What we model is how different combinations of mutations in different lineages affect the growth rate of individual viral variants in the population. [Editor’s note: A lineage is a group of variants with a common ancestor.] Since each new lineage has a constellation of mutations—some of which we’ve seen before in other lineages—we can begin to ask the question, “What mutations are driving this?”
We model this demand in many different regions of the world and then essentially merge the information into a single model. The reason we can do this is because people from all over the world are sequencing the virus, and they label the order with the date and region of the collection. So we know in different regions which sexes increase in frequency relative to the others. This information is incredibly valuable – we couldn’t have built our model without this kind of information.

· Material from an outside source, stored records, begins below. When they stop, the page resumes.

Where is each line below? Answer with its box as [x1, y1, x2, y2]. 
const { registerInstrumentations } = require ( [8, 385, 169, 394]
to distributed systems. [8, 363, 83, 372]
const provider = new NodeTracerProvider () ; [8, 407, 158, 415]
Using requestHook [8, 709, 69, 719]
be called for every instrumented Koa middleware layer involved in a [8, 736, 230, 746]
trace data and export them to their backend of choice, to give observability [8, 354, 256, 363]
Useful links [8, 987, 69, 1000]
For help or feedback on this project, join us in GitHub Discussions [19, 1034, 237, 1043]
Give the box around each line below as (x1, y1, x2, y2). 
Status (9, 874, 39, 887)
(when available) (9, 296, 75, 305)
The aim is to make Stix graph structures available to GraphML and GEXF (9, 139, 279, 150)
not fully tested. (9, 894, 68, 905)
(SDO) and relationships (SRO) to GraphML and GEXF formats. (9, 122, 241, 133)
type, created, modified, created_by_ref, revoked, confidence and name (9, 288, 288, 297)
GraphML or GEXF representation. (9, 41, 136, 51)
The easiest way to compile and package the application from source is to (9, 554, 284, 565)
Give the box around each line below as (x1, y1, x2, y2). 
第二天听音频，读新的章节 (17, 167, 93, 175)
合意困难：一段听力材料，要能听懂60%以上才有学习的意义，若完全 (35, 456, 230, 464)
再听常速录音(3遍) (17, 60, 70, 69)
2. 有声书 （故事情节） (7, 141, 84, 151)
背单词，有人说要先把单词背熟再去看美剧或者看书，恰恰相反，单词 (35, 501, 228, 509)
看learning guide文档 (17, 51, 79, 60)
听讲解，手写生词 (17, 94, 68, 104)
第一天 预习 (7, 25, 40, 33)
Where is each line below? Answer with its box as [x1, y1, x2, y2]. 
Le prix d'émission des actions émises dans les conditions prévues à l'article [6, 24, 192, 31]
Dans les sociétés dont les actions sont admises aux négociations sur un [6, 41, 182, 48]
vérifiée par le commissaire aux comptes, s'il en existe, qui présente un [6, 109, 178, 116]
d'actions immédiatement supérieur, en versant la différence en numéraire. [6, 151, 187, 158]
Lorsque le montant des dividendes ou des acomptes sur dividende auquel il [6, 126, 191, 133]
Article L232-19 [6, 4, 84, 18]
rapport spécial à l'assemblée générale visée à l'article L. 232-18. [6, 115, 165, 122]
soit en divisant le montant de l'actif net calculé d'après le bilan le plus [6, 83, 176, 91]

It is a real computational challenge to actually implement that model and adapt it to the data. Lead study author Fritz Obermeyer had come to the Broad Institute from Uber AI, where researchers had developed a programming language and software framework that uses machine learning to model and apply probabilities to large data sets. It was really great to be able to apply these methods to the amount of data we’ve never had before.

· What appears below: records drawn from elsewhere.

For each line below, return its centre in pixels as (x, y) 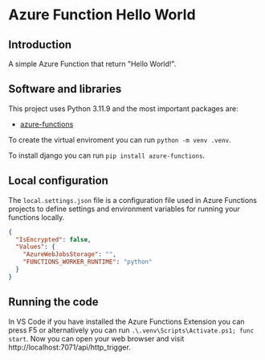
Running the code (53, 302)
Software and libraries (65, 89)
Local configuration (58, 181)
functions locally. (37, 217)
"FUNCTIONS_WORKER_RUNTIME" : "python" (88, 262)
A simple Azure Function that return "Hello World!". (92, 64)
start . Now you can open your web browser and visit (96, 338)
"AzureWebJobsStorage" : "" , (69, 254)
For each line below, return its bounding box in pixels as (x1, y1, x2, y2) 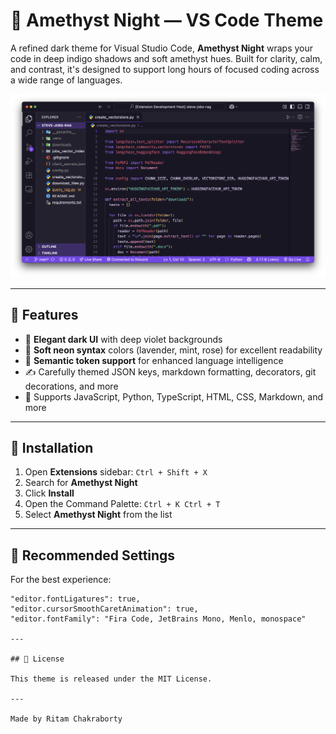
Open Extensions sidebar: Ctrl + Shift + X (24, 466, 208, 478)
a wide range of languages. (10, 74, 123, 86)
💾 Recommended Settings (10, 547, 176, 564)
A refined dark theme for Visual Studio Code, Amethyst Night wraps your (10, 42, 314, 54)
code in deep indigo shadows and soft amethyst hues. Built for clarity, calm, (10, 52, 323, 64)
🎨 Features (10, 307, 79, 324)
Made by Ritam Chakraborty (10, 714, 123, 724)
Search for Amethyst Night (24, 477, 138, 489)
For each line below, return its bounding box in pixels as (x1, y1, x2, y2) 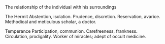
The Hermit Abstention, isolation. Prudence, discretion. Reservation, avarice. (5, 14, 161, 19)
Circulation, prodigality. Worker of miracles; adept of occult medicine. (5, 34, 146, 39)
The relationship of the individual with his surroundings (5, 4, 117, 10)
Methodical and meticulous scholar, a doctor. (5, 19, 97, 24)
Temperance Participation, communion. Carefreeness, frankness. (5, 28, 138, 34)
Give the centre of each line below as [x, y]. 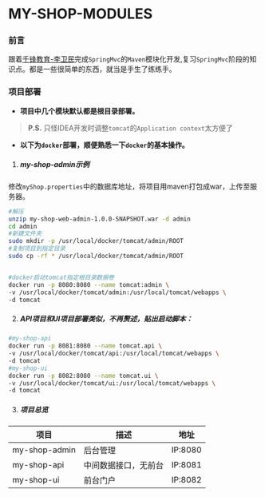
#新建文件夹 [25, 234]
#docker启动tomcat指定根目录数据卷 [61, 277]
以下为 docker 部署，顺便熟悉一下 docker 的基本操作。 [104, 145]
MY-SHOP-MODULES [81, 14]
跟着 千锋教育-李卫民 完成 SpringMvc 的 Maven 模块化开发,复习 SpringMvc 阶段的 [129, 59]
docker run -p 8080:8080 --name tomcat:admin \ [89, 284]
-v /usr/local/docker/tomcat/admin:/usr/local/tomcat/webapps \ [117, 292]
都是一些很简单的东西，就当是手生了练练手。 [103, 70]
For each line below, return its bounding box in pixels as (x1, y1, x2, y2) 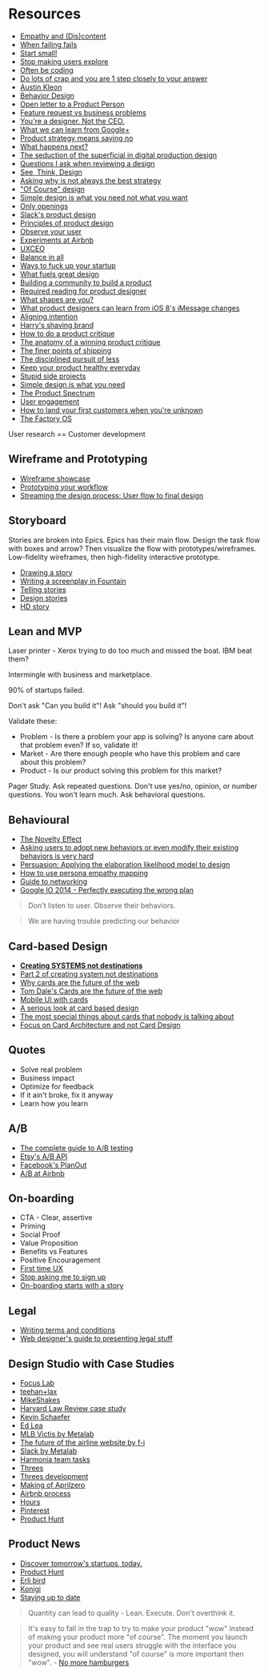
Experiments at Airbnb (19, 235, 94, 245)
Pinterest (19, 1505, 50, 1516)
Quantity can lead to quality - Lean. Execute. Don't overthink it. (27, 1608, 236, 1617)
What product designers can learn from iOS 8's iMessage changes (19, 303, 240, 313)
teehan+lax (19, 1387, 58, 1397)
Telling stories (19, 585, 66, 594)
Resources (8, 5, 82, 23)
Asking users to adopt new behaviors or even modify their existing (19, 843, 239, 853)
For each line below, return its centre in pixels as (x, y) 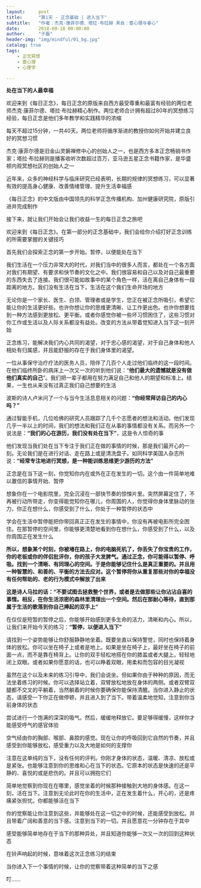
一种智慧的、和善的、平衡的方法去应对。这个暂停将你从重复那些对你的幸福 (98, 572)
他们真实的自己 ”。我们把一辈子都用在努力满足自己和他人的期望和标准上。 (97, 378)
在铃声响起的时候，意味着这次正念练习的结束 (61, 854)
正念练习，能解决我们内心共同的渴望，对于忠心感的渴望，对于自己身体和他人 (100, 343)
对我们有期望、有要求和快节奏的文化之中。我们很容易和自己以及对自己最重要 (100, 272)
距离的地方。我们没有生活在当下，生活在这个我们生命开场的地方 (85, 287)
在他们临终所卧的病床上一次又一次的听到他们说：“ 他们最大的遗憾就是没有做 (99, 370)
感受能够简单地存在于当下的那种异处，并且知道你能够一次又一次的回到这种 (98, 834)

We are trying to improve the model and we have a new version of it. We actually think that successful genera are driven by a small number of mutations, and the others are just a little bit along for the ride. A related challenge is studying the genetic or statistical interaction between mutations. Perhaps Mutation 1 makes the virus fitter; maybe Mutation 2 makes it more suitable. But maybe the combination of 1 and 2 together makes it less appropriate. Those kinds of interactions are really hard to handle because the numbers are growing so fast.
How can this model help us plan our response to the pandemic?
One of the things we’re learning is that genome sequencing of emerging viruses is part of the response to an outbreak. We’re seeing a lot of genome sequencing, for example with the monkey pox outbreak that’s going on right now.
There is so much data that we can’t let a person search everything. We need systematic, statistical machine learning programs that help humans detect new variants. As a support tool for disease surveillance, this type of approach can be very helpful. We’re trying to automate this model so we can run it regularly and see if we can spot things to be concerned about.
We found that by modeling mutations instead of just lines, the model was smarter and faster to learn. And the faster you learn about the properties of a lineage, the more you know how concerned you should be.
I don’t think this model is a substitute for well-structured programs – such as those of governments and international organizations – for conducting disease surveillance. It is a support tool for such programs to enable them to systematically screen and rank ascending lines. I think this kind of approach will be possible in the future as the data on flu and other viruses keeps piling up.